Filter the entries below, keeping only lines with the word "trim".

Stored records
-=-=-

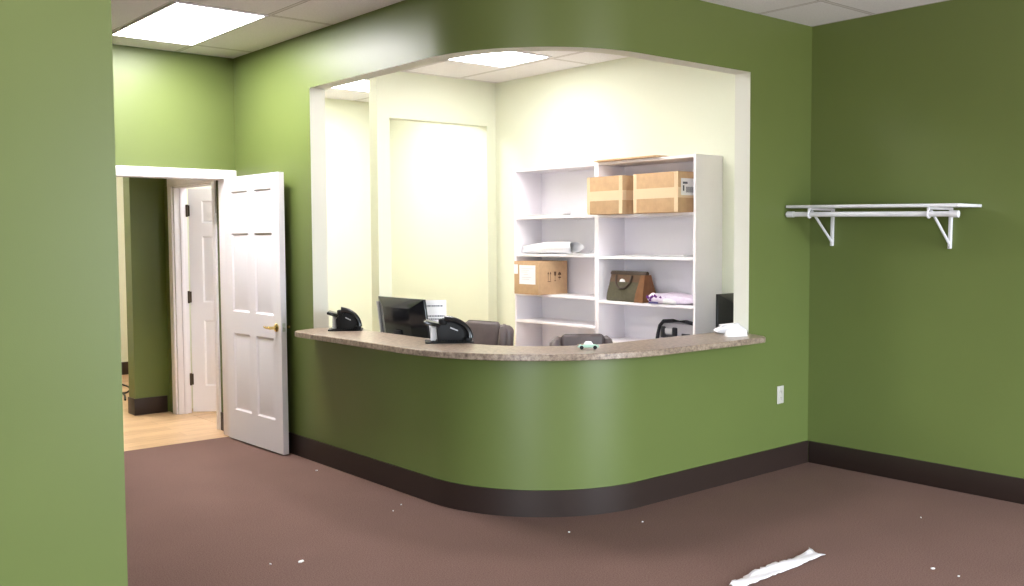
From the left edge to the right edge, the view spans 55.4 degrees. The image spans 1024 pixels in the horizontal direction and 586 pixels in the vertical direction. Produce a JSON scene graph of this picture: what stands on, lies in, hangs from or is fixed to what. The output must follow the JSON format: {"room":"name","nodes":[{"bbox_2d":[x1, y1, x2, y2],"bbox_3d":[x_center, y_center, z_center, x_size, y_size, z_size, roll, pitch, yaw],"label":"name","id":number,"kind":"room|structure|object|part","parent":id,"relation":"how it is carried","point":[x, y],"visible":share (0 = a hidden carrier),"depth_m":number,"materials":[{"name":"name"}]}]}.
{"room":"lobby","nodes":[
{"label":"lobby","id":0,"kind":"room"},
{"bbox_2d":[0,0,127,585],"bbox_3d":[-2.904,-0.018,1.964,4.074,3.010,0.140,-3,4,-40],"label":"wall","id":1,"kind":"structure","parent":0,"point":[63,505],"depth_m":3.10,"materials":[{"name":"green paint"}]},
{"bbox_2d":[116,177,127,361],"bbox_3d":[-5.142,-0.515,10.975,5.255,3.010,0.100,-3,4,-40],"label":"wall","id":2,"kind":"structure","parent":0,"point":[119,180],"depth_m":11.41,"materials":[{"name":"white paint"}]},
{"bbox_2d":[121,362,127,374],"bbox_3d":[-5.058,0.912,11.044,5.155,0.152,0.012,-3,4,-40],"label":"baseboard","id":3,"kind":"structure","parent":2,"relation":"attached to","point":[124,364],"depth_m":11.46,"materials":[{"name":"black plastic"}]},
{"bbox_2d":[112,44,235,169],"bbox_3d":[-4.615,-0.228,5.847,6.456,3.010,0.120,-3,4,-40],"label":"wall","id":4,"kind":"structure","parent":0,"point":[172,109],"depth_m":7.42,"materials":[{"name":"green paint"}]},
{"bbox_2d":[116,165,235,435],"bbox_3d":[-2.665,0.108,7.504,1.126,2.128,0.162,-3,4,-40],"label":"trim","id":5,"kind":"structure","parent":4,"relation":"attached to","point":[121,171],"depth_m":7.74,"materials":[{"name":"white paint"}]},
{"bbox_2d":[224,172,289,454],"bbox_3d":[-1.945,0.138,7.381,0.164,2.050,0.904,-3,4,-42],"label":"door","id":6,"kind":"structure","parent":4,"relation":"in","point":[257,326],"depth_m":7.31,"materials":[{"name":"white paint"}]},
{"bbox_3d":[-1.735,0.254,7.074,0.058,0.062,0.062,-3,4,-42],"label":"lever","id":7,"kind":"part","parent":6,"relation":"part of","materials":[{"name":"gold metal"}]},
{"bbox_3d":[-1.648,0.250,7.054,0.024,0.060,0.012,-3,4,-42],"label":"latch plate","id":8,"kind":"part","parent":6,"relation":"part of","materials":[{"name":"silver metal"}]},
{"bbox_2d":[164,179,222,413],"bbox_3d":[-2.685,-0.386,8.430,0.120,3.010,1.361,-3,4,-40],"label":"wall","id":9,"kind":"structure","parent":0,"point":[165,180],"depth_m":8.87,"materials":[{"name":"green paint"}]},
{"bbox_2d":[167,179,220,429],"bbox_3d":[-2.713,0.050,8.475,0.143,2.135,1.042,-3,4,-40],"label":"trim","id":10,"kind":"structure","parent":9,"relation":"attached to","point":[177,196],"depth_m":8.77,"materials":[{"name":"white paint"}]},
{"bbox_2d":[185,188,216,411],"bbox_3d":[-2.525,0.067,8.870,0.854,2.030,0.104,-1,3,-5],"label":"door","id":11,"kind":"structure","parent":9,"relation":"in","point":[199,207],"depth_m":8.85,"materials":[{"name":"white paint"}]},
{"bbox_2d":[221,412,223,430],"bbox_3d":[-2.353,1.067,8.022,0.012,0.152,0.194,-3,4,-40],"label":"baseboard","id":12,"kind":"structure","parent":9,"relation":"attached to","point":[222,419],"depth_m":8.07,"materials":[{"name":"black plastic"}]},
{"bbox_2d":[123,98,391,410],"bbox_3d":[-2.403,-0.457,9.659,2.755,3.010,0.160,-3,4,-40],"label":"wall","id":13,"kind":"structure","parent":0,"point":[347,131],"depth_m":9.94,"materials":[{"name":"white paint"}]},
{"bbox_2d":[128,395,167,415],"bbox_3d":[-3.339,1.021,8.939,0.303,0.152,0.173,-3,4,-40],"label":"baseboard","id":14,"kind":"structure","parent":13,"relation":"attached to","point":[158,404],"depth_m":8.87,"materials":[{"name":"black plastic"}]},
{"bbox_2d":[369,71,496,331],"bbox_3d":[-0.678,-0.415,8.744,1.290,3.010,0.120,-3,4,-40],"label":"wall partition","id":15,"kind":"structure","parent":0,"point":[402,96],"depth_m":8.55,"materials":[{"name":"white paint"}]},
{"bbox_2d":[233,0,811,489],"bbox_3d":[-0.269,-0.289,6.470,4.386,3.010,1.829,0,3,14],"label":"wall","id":16,"kind":"structure","parent":0,"point":[584,424],"depth_m":6.19,"materials":[{"name":"green paint"}]},
{"bbox_2d":[295,327,765,360],"bbox_3d":[-0.027,0.308,6.028,3.145,0.036,1.463,0,3,11],"label":"countertop","id":17,"kind":"structure","parent":16,"relation":"on","point":[411,345],"depth_m":5.66,"materials":[{"name":"brown stone"}]},
{"bbox_2d":[327,307,362,330],"bbox_3d":[-1.153,0.174,6.726,0.241,0.166,0.174,-1,3,-6],"label":"desk phone","id":18,"kind":"object","parent":17,"relation":"on","point":[347,319],"visible":1,"depth_m":6.67,"materials":[{"name":"black plastic"}]},
{"bbox_3d":[-1.150,0.252,6.740,0.234,0.008,0.155,-1,3,-6],"label":"plate","id":19,"kind":"part","parent":18,"relation":"part of","materials":[{"name":"black plastic"}]},
{"bbox_2d":[423,315,473,343],"bbox_3d":[-0.386,0.213,5.914,0.301,0.170,0.198,-1,3,-6],"label":"desk phone","id":20,"kind":"object","parent":17,"relation":"on","point":[449,329],"visible":1,"depth_m":5.85,"materials":[{"name":"black plastic"}]},
{"bbox_3d":[-0.382,0.293,5.930,0.293,0.008,0.176,-1,3,-6],"label":"plate","id":21,"kind":"part","parent":20,"relation":"part of","materials":[{"name":"black plastic"}]},
{"bbox_3d":[-0.368,0.289,5.832,0.233,0.013,0.025,-1,3,-6],"label":"handset cord","id":22,"kind":"part","parent":20,"relation":"part of","materials":[{"name":"black plastic"}]},
{"bbox_2d":[577,341,598,349],"bbox_3d":[0.430,0.295,5.505,0.122,0.043,0.050,0,3,0],"label":"toy car","id":23,"kind":"object","parent":17,"relation":"on","point":[588,344],"visible":1,"depth_m":5.48,"materials":[{"name":"green plastic"}]},
{"bbox_2d":[713,322,744,332],"bbox_3d":[1.423,0.227,6.358,0.199,0.064,0.124,0,3,0],"label":"folded cloth","id":24,"kind":"object","parent":17,"relation":"on","point":[722,328],"visible":0.78,"depth_m":6.31,"materials":[{"name":"white fabric"}]},
{"bbox_2d":[724,329,746,336],"bbox_3d":[1.415,0.252,6.165,0.140,0.042,0.055,-1,3,-18],"label":"card holder","id":25,"kind":"object","parent":17,"relation":"on","point":[742,332],"visible":1,"depth_m":6.14,"materials":[{"name":"white plastic"}]},
{"bbox_2d":[289,432,807,516],"bbox_3d":[-0.268,1.140,6.500,4.392,0.152,1.759,0,3,14],"label":"baseboard","id":26,"kind":"structure","parent":16,"relation":"attached to","point":[610,499],"depth_m":5.87,"materials":[{"name":"black plastic"}]},
{"bbox_2d":[777,386,783,403],"bbox_3d":[1.816,0.688,6.590,0.072,0.120,0.010,-3,4,-40],"label":"wall outlet","id":27,"kind":"object","parent":16,"relation":"attached to","point":[780,389],"visible":1,"depth_m":6.58,"materials":[{"name":"grey plastic"}]},
{"bbox_2d":[111,0,947,101],"bbox_3d":[-1.798,-1.695,4.396,9.027,0.050,14.370,-3,4,-40],"label":"ceiling","id":28,"kind":"structure","parent":0,"point":[287,19],"depth_m":6.41,"materials":[{"name":"tile"}]},
{"bbox_2d":[112,1,268,45],"bbox_3d":[-2.178,-1.783,6.497,0.610,0.008,1.220,-3,4,-40],"label":"recessed light","id":29,"kind":"object","parent":28,"relation":"in","point":[177,22],"visible":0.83,"depth_m":6.43,"materials":[{"name":"white paint"}]},
{"bbox_2d":[333,79,368,91],"bbox_3d":[-1.607,-1.922,8.899,1.220,0.008,0.610,-3,4,-40],"label":"recessed light","id":30,"kind":"object","parent":28,"relation":"in","point":[363,85],"visible":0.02,"depth_m":9.13,"materials":[{"name":"white paint"}]},
{"bbox_2d":[449,51,551,67],"bbox_3d":[-0.111,-1.865,7.734,0.610,0.008,0.610,-3,4,-40],"label":"recessed light","id":31,"kind":"object","parent":28,"relation":"in","point":[503,59],"visible":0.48,"depth_m":7.75,"materials":[{"name":"white paint"}]},
{"bbox_2d":[390,57,734,345],"bbox_3d":[-0.608,-0.473,9.755,0.120,3.010,7.800,-3,4,-40],"label":"wall","id":32,"kind":"structure","parent":0,"point":[626,107],"depth_m":8.76,"materials":[{"name":"white paint"}]},
{"bbox_2d":[122,374,1023,585],"bbox_3d":[-1.786,1.363,4.498,8.927,0.052,14.270,-3,4,-40],"label":"floor","id":33,"kind":"structure","parent":0,"point":[217,511],"depth_m":5.24,"materials":[{"name":"brown carpet"}]},
{"bbox_2d":[122,384,128,400],"bbox_3d":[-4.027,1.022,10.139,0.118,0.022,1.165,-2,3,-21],"label":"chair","id":34,"kind":"object","parent":33,"relation":"on","point":[123,393],"visible":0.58,"depth_m":10.02,"materials":[{"name":"black plastic"}]},
{"bbox_2d":[465,320,513,345],"bbox_3d":[-0.326,0.699,6.959,0.640,0.979,0.593,2,4,40],"label":"office chair","id":35,"kind":"object","parent":33,"relation":"on","point":[484,332],"visible":0.11,"depth_m":7.00,"materials":[{"name":"grey fabric"}]},
{"bbox_2d":[466,320,499,344],"bbox_3d":[-0.216,0.385,7.075,0.320,0.368,0.066,2,4,40],"label":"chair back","id":36,"kind":"object","parent":35,"relation":"on","point":[484,332],"depth_m":7.03,"materials":[{"name":"fabric"}]},
{"bbox_3d":[-0.183,0.412,7.115,0.470,0.376,0.111,2,4,40],"label":"backrest","id":37,"kind":"part","parent":35,"relation":"part of","materials":[{"name":"grey fabric"}]},
{"bbox_2d":[514,163,596,345],"bbox_3d":[0.462,0.033,8.178,0.302,2.165,1.002,-3,4,-40],"label":"bookcase","id":38,"kind":"object","parent":33,"relation":"on","point":[539,319],"visible":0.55,"depth_m":8.40,"materials":[{"name":"white laminate"}]},
{"bbox_3d":[0.147,0.014,8.553,0.302,2.165,0.022,-3,4,-40],"label":"panel","id":39,"kind":"part","parent":38,"relation":"part of","materials":[{"name":"white laminate"}]},
{"bbox_2d":[514,260,566,294],"bbox_3d":[0.244,-0.135,8.291,0.333,0.278,0.312,-3,4,-40],"label":"cardboard box","id":40,"kind":"object","parent":38,"relation":"on","point":[535,277],"visible":1,"depth_m":8.18,"materials":[{"name":"brown cardboard"}]},
{"bbox_2d":[527,213,571,216],"bbox_3d":[0.375,-0.657,8.232,0.283,0.017,0.475,-3,4,-40],"label":"paper stack","id":41,"kind":"object","parent":38,"relation":"on","point":[561,214],"visible":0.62,"depth_m":8.10,"materials":[{"name":"white paper"}]},
{"bbox_3d":[0.455,-1.037,8.118,0.302,0.022,0.958,-3,4,-40],"label":"panel","id":42,"kind":"part","parent":38,"relation":"part of","materials":[{"name":"white laminate"}]},
{"bbox_3d":[0.458,-0.316,8.157,0.295,0.022,0.958,-3,4,-40],"label":"shelf","id":43,"kind":"part","parent":38,"relation":"part of","materials":[{"name":"white laminate"}]},
{"bbox_3d":[0.456,-0.632,8.139,0.295,0.022,0.958,-3,4,-40],"label":"shelf","id":44,"kind":"part","parent":38,"relation":"part of","materials":[{"name":"white laminate"}]},
{"bbox_3d":[0.461,0.251,8.189,0.295,0.022,0.958,-3,4,-40],"label":"shelf","id":45,"kind":"part","parent":38,"relation":"part of","materials":[{"name":"white laminate"}]},
{"bbox_3d":[0.460,0.022,8.176,0.295,0.022,0.958,-3,4,-40],"label":"shelf","id":46,"kind":"part","parent":38,"relation":"part of","materials":[{"name":"white laminate"}]},
{"bbox_2d":[522,242,594,254],"bbox_3d":[0.408,-0.381,8.185,0.283,0.104,0.825,-3,4,-40],"label":"paper roll","id":47,"kind":"object","parent":38,"relation":"on","point":[545,247],"visible":0.94,"depth_m":8.13,"materials":[{"name":"white paper"}]},
{"bbox_3d":[0.575,0.003,8.272,0.006,2.073,0.958,-3,4,-40],"label":"panel","id":48,"kind":"part","parent":38,"relation":"part of","materials":[{"name":"white laminate"}]},
{"bbox_2d":[571,212,586,214],"bbox_3d":[0.597,-0.643,7.909,0.200,0.022,0.140,3,4,44],"label":"leaflet","id":49,"kind":"object","parent":38,"relation":"on","point":[576,213],"visible":0.43,"depth_m":7.88,"materials":[{"name":"white paper"}]},
{"bbox_3d":[0.777,0.052,7.803,0.302,2.165,0.022,-3,4,-40],"label":"panel","id":50,"kind":"part","parent":38,"relation":"part of","materials":[{"name":"white laminate"}]},
{"bbox_2d":[549,334,612,345],"bbox_3d":[0.493,0.750,6.311,0.640,0.940,0.593,-1,3,-7],"label":"office chair","id":51,"kind":"object","parent":33,"relation":"on","point":[566,339],"visible":0.17,"depth_m":6.45,"materials":[{"name":"grey fabric"}]},
{"bbox_2d":[561,334,604,345],"bbox_3d":[0.471,0.435,6.465,0.292,0.329,0.064,-1,3,-7],"label":"cushion","id":52,"kind":"object","parent":51,"relation":"on","point":[566,339],"depth_m":6.44,"materials":[{"name":"fabric"}]},
{"bbox_2d":[597,154,722,342],"bbox_3d":[1.103,0.072,7.416,0.302,2.165,0.990,-3,4,-40],"label":"bookcase","id":53,"kind":"object","parent":33,"relation":"on","point":[697,233],"visible":0.48,"depth_m":7.46,"materials":[{"name":"white laminate"}]},
{"bbox_3d":[0.791,0.053,7.786,0.302,2.165,0.022,-3,4,-40],"label":"panel","id":54,"kind":"part","parent":53,"relation":"part of","materials":[{"name":"white laminate"}]},
{"bbox_2d":[587,175,642,214],"bbox_3d":[0.839,-0.749,7.516,0.361,0.286,0.374,-3,4,-40],"label":"cardboard box","id":55,"kind":"object","parent":53,"relation":"on","point":[606,195],"visible":0.72,"depth_m":7.36,"materials":[{"name":"beige cardboard"}]},
{"bbox_3d":[1.103,0.390,7.432,0.295,0.022,0.946,-3,4,-40],"label":"shelf","id":56,"kind":"part","parent":53,"relation":"part of","materials":[{"name":"white laminate"}]},
{"bbox_2d":[594,155,664,161],"bbox_3d":[0.959,-1.020,7.447,0.290,0.013,0.640,-3,4,-41],"label":"carton","id":57,"kind":"object","parent":53,"relation":"on","point":[650,156],"visible":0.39,"depth_m":7.33,"materials":[{"name":"cardboard"}]},
{"bbox_2d":[607,271,655,302],"bbox_3d":[0.913,-0.052,7.531,0.158,0.232,0.437,-3,4,-37],"label":"satchel","id":58,"kind":"object","parent":53,"relation":"on","point":[624,286],"visible":0.98,"depth_m":7.45,"materials":[{"name":"green fabric"}]},
{"bbox_3d":[0.853,-0.082,7.516,0.047,0.110,0.187,-3,4,-37],"label":"handle","id":59,"kind":"part","parent":58,"relation":"part of","materials":[{"name":"brown leather"}]},
{"bbox_3d":[0.909,-0.155,7.530,0.068,0.027,0.392,-3,4,-37],"label":"frame","id":60,"kind":"part","parent":58,"relation":"part of","materials":[{"name":"brown leather"}]},
{"bbox_2d":[617,255,658,256],"bbox_3d":[1.021,-0.288,7.489,0.276,0.007,0.352,-3,4,-40],"label":"paper stack","id":61,"kind":"object","parent":53,"relation":"on","point":[617,255],"visible":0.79,"depth_m":7.34,"materials":[{"name":"white paper"}]},
{"bbox_3d":[1.101,0.081,7.415,0.295,0.022,0.946,-3,4,-40],"label":"shelf","id":62,"kind":"part","parent":53,"relation":"part of","materials":[{"name":"white laminate"}]},
{"bbox_3d":[1.099,-0.267,7.395,0.295,0.022,0.946,-3,4,-40],"label":"shelf","id":63,"kind":"part","parent":53,"relation":"part of","materials":[{"name":"white laminate"}]},
{"bbox_3d":[1.097,-0.588,7.377,0.295,0.022,0.946,-3,4,-40],"label":"shelf","id":64,"kind":"part","parent":53,"relation":"part of","materials":[{"name":"white laminate"}]},
{"bbox_3d":[1.096,-0.998,7.355,0.302,0.022,0.946,-3,4,-40],"label":"panel","id":65,"kind":"part","parent":53,"relation":"part of","materials":[{"name":"white laminate"}]},
{"bbox_3d":[1.216,0.042,7.509,0.006,2.073,0.946,-3,4,-40],"label":"panel","id":66,"kind":"part","parent":53,"relation":"part of","materials":[{"name":"white laminate"}]},
{"bbox_2d":[633,171,693,213],"bbox_3d":[1.172,-0.731,7.147,0.361,0.288,0.428,-3,4,-40],"label":"cardboard box","id":67,"kind":"object","parent":53,"relation":"on","point":[673,191],"visible":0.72,"depth_m":6.98,"materials":[{"name":"beige cardboard"}]},
{"bbox_2d":[646,292,692,304],"bbox_3d":[1.227,0.039,7.209,0.270,0.080,0.405,-3,4,-43],"label":"folded towel","id":68,"kind":"object","parent":53,"relation":"on","point":[673,298],"visible":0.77,"depth_m":7.16,"materials":[{"name":"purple fabric"}]},
{"bbox_2d":[656,319,692,337],"bbox_3d":[1.253,0.291,7.238,0.134,0.196,0.420,-3,4,-38],"label":"laptop bag","id":69,"kind":"object","parent":53,"relation":"on","point":[666,327],"visible":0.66,"depth_m":7.22,"materials":[{"name":"grey fabric"}]},
{"bbox_2d":[659,255,692,256],"bbox_3d":[1.260,-0.273,7.191,0.264,0.010,0.255,-3,4,-40],"label":"paper stack","id":70,"kind":"object","parent":53,"relation":"on","point":[659,255],"visible":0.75,"depth_m":7.11,"materials":[{"name":"grey paper"}]},
{"bbox_3d":[1.414,0.091,7.045,0.302,2.165,0.022,-3,4,-40],"label":"panel","id":71,"kind":"part","parent":53,"relation":"part of","materials":[{"name":"white laminate"}]},
{"bbox_2d":[729,547,825,585],"bbox_3d":[1.253,1.299,4.618,0.707,0.021,0.094,-3,4,-41],"label":"strip","id":72,"kind":"object","parent":33,"relation":"on","point":[755,575],"visible":1,"depth_m":4.60,"materials":[{"name":"white paper"}]},
{"bbox_3d":[0.026,0.804,7.173,2.259,0.745,2.925,-3,4,-40],"label":"reception desk","id":73,"kind":"object","parent":33,"relation":"on","visible":0},
{"bbox_2d":[376,296,429,337],"bbox_3d":[-0.743,0.244,6.753,0.200,0.427,0.581,-3,4,-40],"label":"computer monitor","id":74,"kind":"object","parent":73,"relation":"on","point":[396,315],"visible":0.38,"depth_m":6.64,"materials":[{"name":"black plastic"}]},
{"bbox_3d":[-0.934,0.218,6.961,0.071,0.324,0.016,-3,4,-40],"label":"trim","id":75,"kind":"part","parent":74,"relation":"part of","materials":[{"name":"silver metal"}]},
{"bbox_2d":[426,300,445,338],"bbox_3d":[-0.539,0.252,6.798,0.164,0.405,0.070,-1,3,-3],"label":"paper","id":76,"kind":"object","parent":73,"relation":"on","point":[436,309],"visible":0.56,"depth_m":6.79,"materials":[{"name":"white paper"}]},
{"bbox_2d":[716,293,733,327],"bbox_3d":[1.548,0.222,6.746,0.400,0.445,0.200,-3,4,-44],"label":"computer monitor","id":77,"kind":"object","parent":73,"relation":"on","point":[724,302],"visible":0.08,"depth_m":6.63,"materials":[{"name":"black plastic"}]},
{"bbox_2d":[808,0,1023,478],"bbox_3d":[4.145,-0.197,4.371,0.120,3.010,6.570,-3,4,-40],"label":"wall","id":78,"kind":"structure","parent":0,"point":[916,343],"depth_m":6.13,"materials":[{"name":"green paint"}]},
{"bbox_2d":[786,203,981,248],"bbox_3d":[2.321,-0.425,6.192,0.314,0.271,1.165,-3,5,-40],"label":"wall shelf","id":79,"kind":"object","parent":78,"relation":"attached to","point":[951,213],"visible":1,"depth_m":6.01,"materials":[{"name":"white metal"}]},
{"bbox_3d":[2.220,-0.494,6.107,0.033,0.032,1.157,-3,5,-40],"label":"rod","id":80,"kind":"part","parent":79,"relation":"part of","materials":[{"name":"white metal"}]},
{"bbox_2d":[808,441,1023,503],"bbox_3d":[4.145,1.235,4.357,0.012,0.152,6.436,-3,4,-40],"label":"baseboard","id":81,"kind":"structure","parent":78,"relation":"attached to","point":[975,482],"depth_m":6.19,"materials":[{"name":"black plastic"}]}
]}

-=-=-

* **ANSWER AREA**:
{"bbox_2d":[116,165,235,435],"bbox_3d":[-2.665,0.108,7.504,1.126,2.128,0.162,-3,4,-40],"label":"trim","id":5,"kind":"structure","parent":4,"relation":"attached to","point":[121,171],"depth_m":7.74,"materials":[{"name":"white paint"}]},
{"bbox_2d":[167,179,220,429],"bbox_3d":[-2.713,0.050,8.475,0.143,2.135,1.042,-3,4,-40],"label":"trim","id":10,"kind":"structure","parent":9,"relation":"attached to","point":[177,196],"depth_m":8.77,"materials":[{"name":"white paint"}]},
{"bbox_3d":[-0.934,0.218,6.961,0.071,0.324,0.016,-3,4,-40],"label":"trim","id":75,"kind":"part","parent":74,"relation":"part of","materials":[{"name":"silver metal"}]},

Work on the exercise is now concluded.